◆ **Exercise details**: The material beneath this line should be printed exactly, with its pictures omitted.

◆ **Source material**:
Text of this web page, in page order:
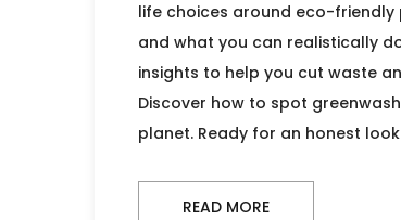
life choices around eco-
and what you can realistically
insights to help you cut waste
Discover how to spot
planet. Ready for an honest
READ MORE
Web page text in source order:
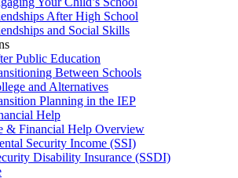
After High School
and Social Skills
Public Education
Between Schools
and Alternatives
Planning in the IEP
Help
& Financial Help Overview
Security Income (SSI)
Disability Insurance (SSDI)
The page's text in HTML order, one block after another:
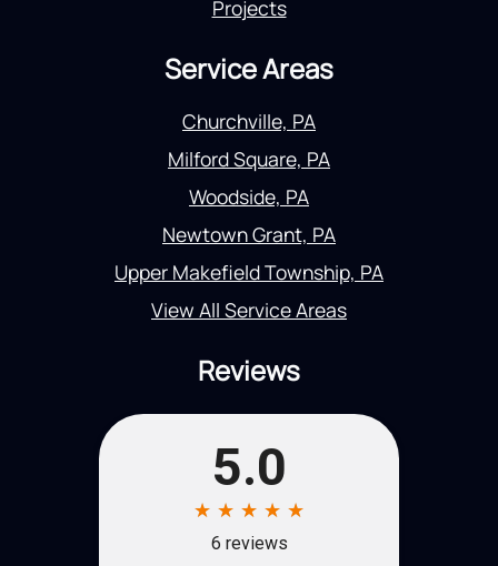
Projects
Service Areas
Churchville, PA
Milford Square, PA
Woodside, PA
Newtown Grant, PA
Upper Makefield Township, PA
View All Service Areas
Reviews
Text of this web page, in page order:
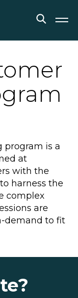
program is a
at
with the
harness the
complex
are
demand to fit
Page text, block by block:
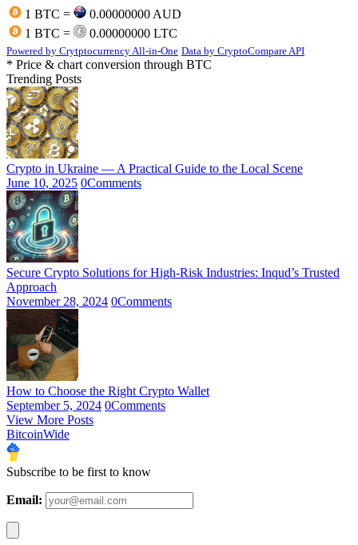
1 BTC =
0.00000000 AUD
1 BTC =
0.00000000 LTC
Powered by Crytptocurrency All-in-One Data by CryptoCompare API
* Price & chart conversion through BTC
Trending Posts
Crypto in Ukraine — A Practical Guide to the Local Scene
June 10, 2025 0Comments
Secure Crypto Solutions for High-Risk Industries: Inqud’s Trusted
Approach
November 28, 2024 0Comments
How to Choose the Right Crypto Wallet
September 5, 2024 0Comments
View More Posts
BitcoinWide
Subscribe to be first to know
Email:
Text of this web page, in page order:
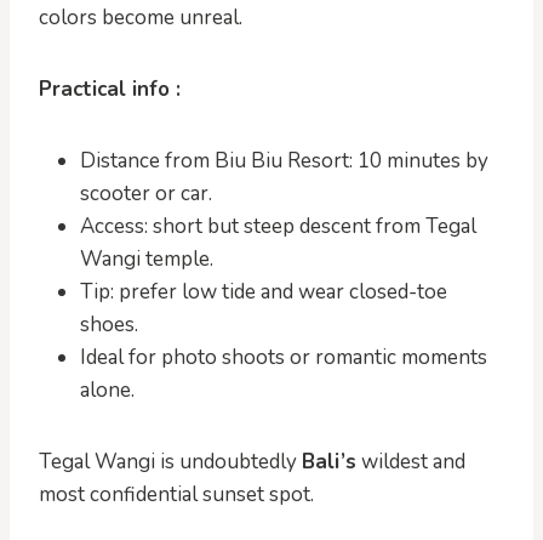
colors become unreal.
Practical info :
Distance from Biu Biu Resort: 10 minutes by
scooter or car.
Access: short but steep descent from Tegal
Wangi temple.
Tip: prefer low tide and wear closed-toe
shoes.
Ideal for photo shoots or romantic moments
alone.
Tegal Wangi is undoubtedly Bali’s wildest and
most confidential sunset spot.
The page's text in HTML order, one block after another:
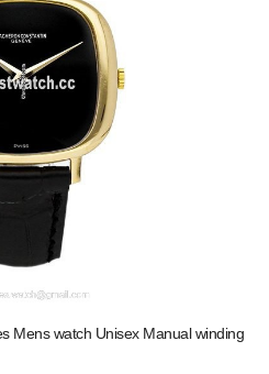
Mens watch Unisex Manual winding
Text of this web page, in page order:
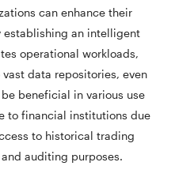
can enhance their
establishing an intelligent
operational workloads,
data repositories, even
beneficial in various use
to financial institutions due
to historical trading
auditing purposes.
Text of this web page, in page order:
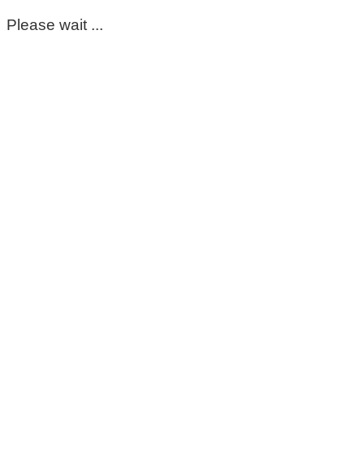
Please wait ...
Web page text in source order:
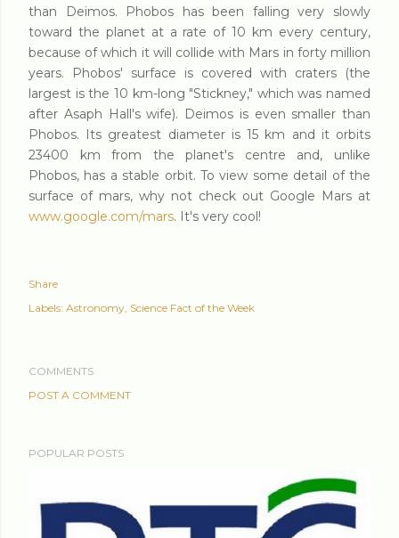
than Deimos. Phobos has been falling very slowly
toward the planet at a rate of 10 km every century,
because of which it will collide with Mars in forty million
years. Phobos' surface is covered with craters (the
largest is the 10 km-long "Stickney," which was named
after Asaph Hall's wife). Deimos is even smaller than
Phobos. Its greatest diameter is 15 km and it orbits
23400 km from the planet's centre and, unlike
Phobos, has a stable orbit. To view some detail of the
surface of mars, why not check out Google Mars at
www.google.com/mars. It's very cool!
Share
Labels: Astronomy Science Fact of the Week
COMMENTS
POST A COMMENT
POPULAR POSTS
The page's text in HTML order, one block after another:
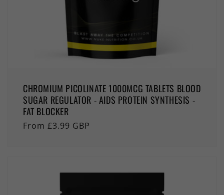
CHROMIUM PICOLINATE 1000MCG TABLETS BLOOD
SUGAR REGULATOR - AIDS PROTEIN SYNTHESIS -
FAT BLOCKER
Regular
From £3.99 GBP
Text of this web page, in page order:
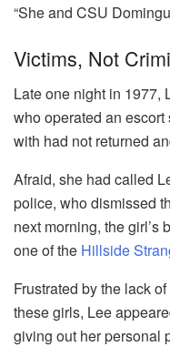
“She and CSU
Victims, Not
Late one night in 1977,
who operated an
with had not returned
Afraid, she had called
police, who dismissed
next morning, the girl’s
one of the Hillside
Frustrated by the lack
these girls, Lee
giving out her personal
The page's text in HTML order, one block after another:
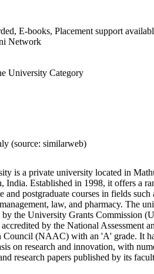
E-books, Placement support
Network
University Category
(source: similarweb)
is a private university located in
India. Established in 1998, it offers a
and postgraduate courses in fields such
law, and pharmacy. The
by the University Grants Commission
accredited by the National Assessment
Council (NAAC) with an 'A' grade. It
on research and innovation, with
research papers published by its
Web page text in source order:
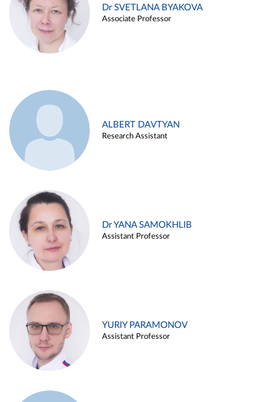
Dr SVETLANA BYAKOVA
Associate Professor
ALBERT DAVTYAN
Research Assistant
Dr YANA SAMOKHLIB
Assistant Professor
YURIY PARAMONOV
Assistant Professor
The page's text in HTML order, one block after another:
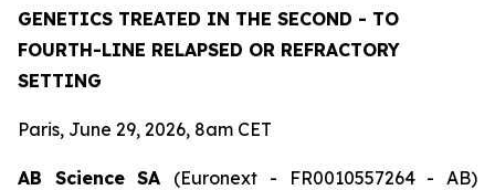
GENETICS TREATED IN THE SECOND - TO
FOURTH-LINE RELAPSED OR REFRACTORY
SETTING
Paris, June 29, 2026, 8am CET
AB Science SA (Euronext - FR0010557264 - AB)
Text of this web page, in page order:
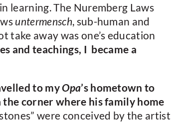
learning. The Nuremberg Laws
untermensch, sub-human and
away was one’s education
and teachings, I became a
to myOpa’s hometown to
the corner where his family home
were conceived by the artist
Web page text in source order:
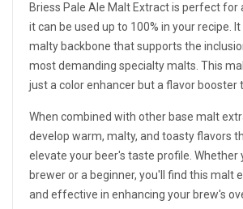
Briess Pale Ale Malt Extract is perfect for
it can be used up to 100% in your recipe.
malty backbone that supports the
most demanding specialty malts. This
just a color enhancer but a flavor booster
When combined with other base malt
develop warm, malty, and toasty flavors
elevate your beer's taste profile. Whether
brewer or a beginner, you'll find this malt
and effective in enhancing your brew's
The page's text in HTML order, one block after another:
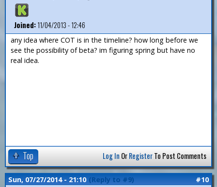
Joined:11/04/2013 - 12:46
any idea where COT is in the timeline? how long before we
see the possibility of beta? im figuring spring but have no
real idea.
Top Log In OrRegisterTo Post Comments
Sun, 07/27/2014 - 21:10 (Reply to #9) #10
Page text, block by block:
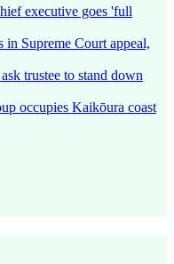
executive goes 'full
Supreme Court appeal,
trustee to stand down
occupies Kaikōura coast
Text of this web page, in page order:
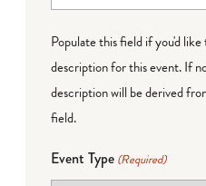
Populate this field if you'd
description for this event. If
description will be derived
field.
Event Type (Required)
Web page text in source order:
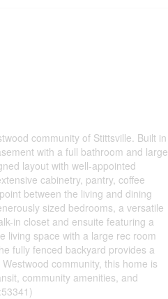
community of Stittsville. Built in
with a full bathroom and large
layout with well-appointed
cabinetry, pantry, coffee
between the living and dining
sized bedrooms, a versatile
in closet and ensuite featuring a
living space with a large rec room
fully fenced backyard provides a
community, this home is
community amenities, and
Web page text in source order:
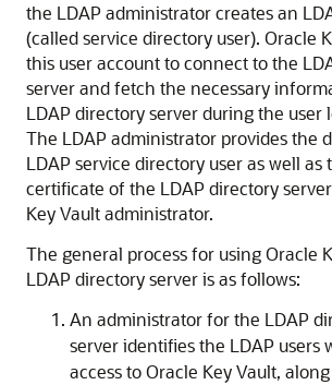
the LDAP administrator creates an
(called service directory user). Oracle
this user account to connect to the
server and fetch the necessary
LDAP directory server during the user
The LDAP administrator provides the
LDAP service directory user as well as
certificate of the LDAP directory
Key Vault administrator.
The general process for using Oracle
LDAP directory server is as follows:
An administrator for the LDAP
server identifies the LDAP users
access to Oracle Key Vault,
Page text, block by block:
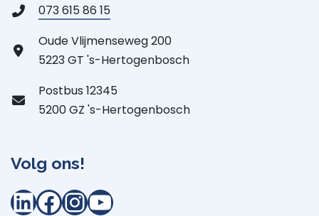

◆ **Result below**:
Text of this web page, in page order:
life choices around eco-
and what you can realistically
insights to help you cut waste
Discover how to spot
planet. Ready for an honest
READ MORE
Web page text in source order:
After High School
and Social Skills
Public Education
Between Schools
and Alternatives
Planning in the IEP
Help
& Financial Help Overview
Security Income (SSI)
Disability Insurance (SSDI)
The page's text in HTML order, one block after another:
Projects
Service Areas
Churchville, PA
Milford Square, PA
Woodside, PA
Newtown Grant, PA
Upper Makefield Township, PA
View All Service Areas
Reviews
Text of this web page, in page order:
program is a
at
with the
harness the
complex
are
demand to fit
Page text, block by block:
1 BTC =
0.00000000 AUD
1 BTC =
0.00000000 LTC
Powered by Crytptocurrency All-in-One Data by CryptoCompare API
* Price & chart conversion through BTC
Trending Posts
Crypto in Ukraine — A Practical Guide to the Local Scene
June 10, 2025 0Comments
Secure Crypto Solutions for High-Risk Industries: Inqud’s Trusted
Approach
November 28, 2024 0Comments
How to Choose the Right Crypto Wallet
September 5, 2024 0Comments
View More Posts
BitcoinWide
Subscribe to be first to know
Email:
Text of this web page, in page order:
colors become unreal.
Practical info :
Distance from Biu Biu Resort: 10 minutes by
scooter or car.
Access: short but steep descent from Tegal
Wangi temple.
Tip: prefer low tide and wear closed-toe
shoes.
Ideal for photo shoots or romantic moments
alone.
Tegal Wangi is undoubtedly Bali’s wildest and
most confidential sunset spot.
The page's text in HTML order, one block after another:
Mens watch Unisex Manual winding
Text of this web page, in page order:
can enhance their
establishing an intelligent
operational workloads,
data repositories, even
beneficial in various use
to financial institutions due
to historical trading
auditing purposes.
Text of this web page, in page order:
Please wait ...
Web page text in source order:
than Deimos. Phobos has been falling very slowly
toward the planet at a rate of 10 km every century,
because of which it will collide with Mars in forty million
years. Phobos' surface is covered with craters (the
largest is the 10 km-long "Stickney," which was named
after Asaph Hall's wife). Deimos is even smaller than
Phobos. Its greatest diameter is 15 km and it orbits
23400 km from the planet's centre and, unlike
Phobos, has a stable orbit. To view some detail of the
surface of mars, why not check out Google Mars at
www.google.com/mars. It's very cool!
Share
Labels: Astronomy Science Fact of the Week
COMMENTS
POST A COMMENT
POPULAR POSTS
The page's text in HTML order, one block after another:
CHROMIUM PICOLINATE 1000MCG TABLETS BLOOD
SUGAR REGULATOR - AIDS PROTEIN SYNTHESIS -
FAT BLOCKER
Regular
From £3.99 GBP
Text of this web page, in page order:
“She and CSU
Victims, Not
Late one night in 1977,
who operated an
with had not returned
Afraid, she had called
police, who dismissed
next morning, the girl’s
one of the Hillside
Frustrated by the lack
these girls, Lee
giving out her personal
The page's text in HTML order, one block after another:
E-books, Placement support
Network
University Category
(source: similarweb)
is a private university located in
India. Established in 1998, it offers a
and postgraduate courses in fields such
law, and pharmacy. The
by the University Grants Commission
accredited by the National Assessment
Council (NAAC) with an 'A' grade. It
on research and innovation, with
research papers published by its
Web page text in source order:
Dr SVETLANA BYAKOVA
Associate Professor
ALBERT DAVTYAN
Research Assistant
Dr YANA SAMOKHLIB
Assistant Professor
YURIY PARAMONOV
Assistant Professor
The page's text in HTML order, one block after another:
GENETICS TREATED IN THE SECOND - TO
FOURTH-LINE RELAPSED OR REFRACTORY
SETTING
Paris, June 29, 2026, 8am CET
AB Science SA (Euronext - FR0010557264 - AB)
Text of this web page, in page order:
learning. The Nuremberg Laws
untermensch, sub-human and
away was one’s education
and teachings, I became a
to myOpa’s hometown to
the corner where his family home
were conceived by the artist
Web page text in source order:
Briess Pale Ale Malt Extract is perfect for
it can be used up to 100% in your recipe.
malty backbone that supports the
most demanding specialty malts. This
just a color enhancer but a flavor booster
When combined with other base malt
develop warm, malty, and toasty flavors
elevate your beer's taste profile. Whether
brewer or a beginner, you'll find this malt
and effective in enhancing your brew's
The page's text in HTML order, one block after another:
Joined:11/04/2013 - 12:46
any idea where COT is in the timeline? how long before we
see the possibility of beta? im figuring spring but have no
real idea.
Top Log In OrRegisterTo Post Comments
Sun, 07/27/2014 - 21:10 (Reply to #9) #10
Page text, block by block:
executive goes 'full
Supreme Court appeal,
trustee to stand down
occupies Kaikōura coast
Text of this web page, in page order:
Populate this field if you'd
description for this event. If
description will be derived
field.
Event Type (Required)
Web page text in source order:
community of Stittsville. Built in
with a full bathroom and large
layout with well-appointed
cabinetry, pantry, coffee
between the living and dining
sized bedrooms, a versatile
in closet and ensuite featuring a
living space with a large rec room
fully fenced backyard provides a
community, this home is
community amenities, and
Web page text in source order:
the LDAP administrator creates an
(called service directory user). Oracle
this user account to connect to the
server and fetch the necessary
LDAP directory server during the user
The LDAP administrator provides the
LDAP service directory user as well as
certificate of the LDAP directory
Key Vault administrator.
The general process for using Oracle
LDAP directory server is as follows:
An administrator for the LDAP
server identifies the LDAP users
access to Oracle Key Vault,
Page text, block by block:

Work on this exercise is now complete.